> [Directions]: Using the records below, give again exactly the lines from the line that contains "Fortum [42, 7, 66, 14]" through the line that contains "Búsqueda (58, 22)", both ends included, and only those.

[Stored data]
· · · · · · ·
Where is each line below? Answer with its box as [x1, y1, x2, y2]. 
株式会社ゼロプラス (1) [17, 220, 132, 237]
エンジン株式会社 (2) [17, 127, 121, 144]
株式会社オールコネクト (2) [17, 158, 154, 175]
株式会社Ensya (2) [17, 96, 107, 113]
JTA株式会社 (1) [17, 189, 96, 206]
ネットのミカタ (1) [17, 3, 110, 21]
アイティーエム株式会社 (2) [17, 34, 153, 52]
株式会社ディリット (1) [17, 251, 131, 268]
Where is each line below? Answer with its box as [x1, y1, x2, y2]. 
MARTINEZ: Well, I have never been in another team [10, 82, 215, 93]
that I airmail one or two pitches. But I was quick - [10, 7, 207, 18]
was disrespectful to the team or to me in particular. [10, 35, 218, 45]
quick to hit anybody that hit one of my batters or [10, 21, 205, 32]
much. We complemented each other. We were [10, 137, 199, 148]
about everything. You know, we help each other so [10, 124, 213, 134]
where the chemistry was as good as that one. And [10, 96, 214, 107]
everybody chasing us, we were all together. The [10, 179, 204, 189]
· · · · · · ·
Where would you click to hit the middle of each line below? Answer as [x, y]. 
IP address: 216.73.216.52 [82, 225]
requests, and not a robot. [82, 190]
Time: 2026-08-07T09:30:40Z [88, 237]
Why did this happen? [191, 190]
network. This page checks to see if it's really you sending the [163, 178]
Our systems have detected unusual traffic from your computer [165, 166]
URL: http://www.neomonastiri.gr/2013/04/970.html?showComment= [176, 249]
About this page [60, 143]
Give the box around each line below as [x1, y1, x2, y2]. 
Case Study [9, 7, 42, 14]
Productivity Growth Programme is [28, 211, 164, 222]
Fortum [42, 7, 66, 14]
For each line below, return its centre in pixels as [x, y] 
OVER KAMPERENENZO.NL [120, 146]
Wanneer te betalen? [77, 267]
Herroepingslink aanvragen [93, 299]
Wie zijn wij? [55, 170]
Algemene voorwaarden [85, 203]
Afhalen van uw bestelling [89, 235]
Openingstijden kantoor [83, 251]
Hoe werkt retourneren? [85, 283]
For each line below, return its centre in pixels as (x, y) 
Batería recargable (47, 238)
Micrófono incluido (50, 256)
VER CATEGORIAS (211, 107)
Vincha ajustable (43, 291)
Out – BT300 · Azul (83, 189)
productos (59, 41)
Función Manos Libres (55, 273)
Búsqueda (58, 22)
· · · · · · ·
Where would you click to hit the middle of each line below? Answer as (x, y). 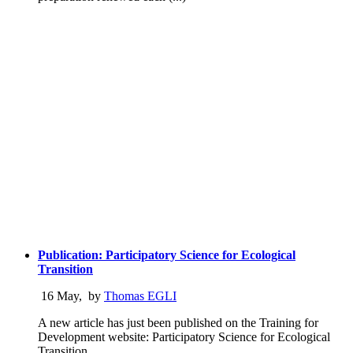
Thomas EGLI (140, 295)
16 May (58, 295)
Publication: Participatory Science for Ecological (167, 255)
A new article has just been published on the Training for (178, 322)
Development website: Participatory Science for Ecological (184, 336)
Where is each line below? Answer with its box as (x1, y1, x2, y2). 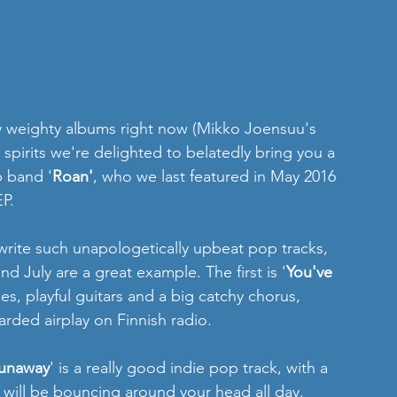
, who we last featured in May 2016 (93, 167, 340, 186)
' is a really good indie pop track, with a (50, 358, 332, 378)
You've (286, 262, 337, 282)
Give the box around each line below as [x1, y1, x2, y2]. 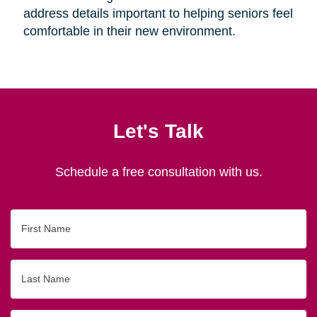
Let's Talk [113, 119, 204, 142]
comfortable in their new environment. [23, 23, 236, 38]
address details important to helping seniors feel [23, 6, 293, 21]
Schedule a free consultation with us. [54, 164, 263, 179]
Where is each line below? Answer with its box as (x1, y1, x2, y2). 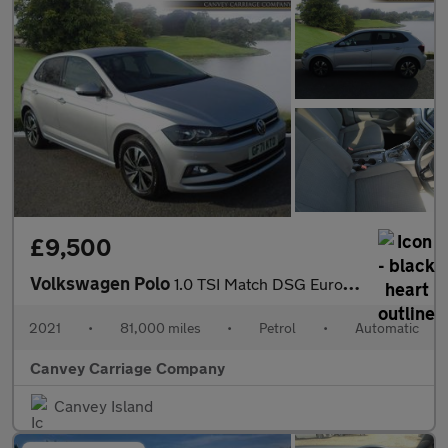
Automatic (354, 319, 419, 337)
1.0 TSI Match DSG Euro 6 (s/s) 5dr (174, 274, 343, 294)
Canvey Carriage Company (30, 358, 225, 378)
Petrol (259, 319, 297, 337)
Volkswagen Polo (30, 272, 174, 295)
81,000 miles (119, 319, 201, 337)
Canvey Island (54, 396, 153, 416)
· · · · · · ·
> [Task result]:
Fortum [42, 7, 66, 14]
For each line below, return its centre in pixels as [x, y] 
OVER KAMPERENENZO.NL [120, 146]
Wanneer te betalen? [77, 267]
Herroepingslink aanvragen [93, 299]
Wie zijn wij? [55, 170]
Algemene voorwaarden [85, 203]
Afhalen van uw bestelling [89, 235]
Openingstijden kantoor [83, 251]
Hoe werkt retourneren? [85, 283]
For each line below, return its centre in pixels as (x, y) 
Batería recargable (47, 238)
Micrófono incluido (50, 256)
VER CATEGORIAS (211, 107)
Vincha ajustable (43, 291)
Out – BT300 · Azul (83, 189)
productos (59, 41)
Función Manos Libres (55, 273)
Búsqueda (58, 22)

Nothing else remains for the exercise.